In the Southern elections that followed, both violence and fraud became commonplace as a way for these new governments to retain and maximize power. “The combined impact of mass murder and legal retrenchment made it easier for Southern Blacks to be gradually dispossessed of the political power they thought they had won in the Civil War.” (Lane, 251).
In 1888, one of the defendants let off the hook by the Cruikshank decision was elected Mayor of Colfax. (Lane, 256)
And once the Democrats (and like that new Mayor of Colfax, these were often the very ones who had committed violence in the first place) occupied offices of power up and down Southern government, thanks to Cruikshank, they were the ones who shouldered the sole duty to keep Black citizens safe. With that power and duty, they, of course, did nothing. Which meant systematic violence became the norm for generations—and the tool underlying generations of Jim Crow and non-democracy—while a federal government sat on the sidelines.
The Lesson, Then and Now: Accountability is Essential
While January 6 was clearly less violent than the Colfax massacre, it was an attempt to overturn the result of a presidential election, and it happened with the entire nation watching. In four years, no trial at all. So the signal being sent about lack of accountability at the highest level is just as clear.
And the sequence of events played out similarly to what happened after Colfax all those years ago:
Since January 6, we’ve seen increasing threats of violence against elected officials (and actual attempts at violence), as well as against those who do the hard work of running elections themselves.
Against this backdrop of growing violence, the nation also saw the US Supreme Court rule that a president can not be held accountable for acts even this lawless if they’re performed as part of his “official duties.” (The irony, of course, is that Cruikshank protected acts that were done by private groups, but the Court’s immunity decision this year takes the exact opposite approach, finding immunity for public acts).
And just as the prosecutor of the Colfax massacre was later removed for holding just a few of the perpetrators accountable…Trump and his cronies already openly talk about punishing those who dared try to enforce the rule of law following Jan. 6.
We should all worry that the similarities don’t end there. Unfortunately, Colfax taught us that without accountability for political violence, such violence continues. Those committing violence only escalate further. And that atmosphere of violence—and direct acts of violence—can set in as the new normal, and shape the politics of communities and the entire country going forward.

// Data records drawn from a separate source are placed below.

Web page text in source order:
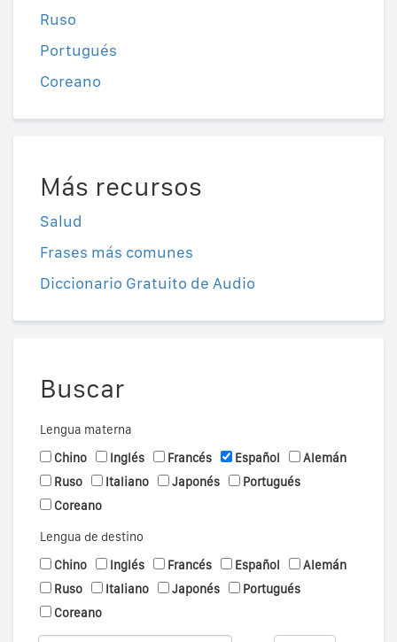
Ruso
Portugués
Coreano
Más recursos
Salud
Frases más comunes
Diccionario Gratuito de Audio
Buscar
Lengua materna
Chino
Inglés Francés Español
Alemán
Ruso
Italiano Japonés
Portugués
Coreano
Lengua de destino
Chino
Inglés Francés Español
Alemán
Ruso
Italiano Japonés
Portugués
Coreano

And Colfax also teaches us that allowing political figures and leaders to be held immune from accountability for fueling or engaging in violence—and arguing that we should simply “let the people decide” in the next election if they are sufficiently concerned about that violence—ignores the reality that that violence can and does itself shape, even alter, the outcome of that next election. And those that follow.
It sure did in 1876, and through decades of violence and non-democracy that followed.
History instructs us that those same risks are present now, and that we must work hard to avert even worse long-term consequences.
Of course, like clockwork, they will also work hard to bury and/or rewrite the history of January 6. Do not let that happen.
A tough read.
Thanks, David. I was not aware of this history. My question is, how do we not let it happen?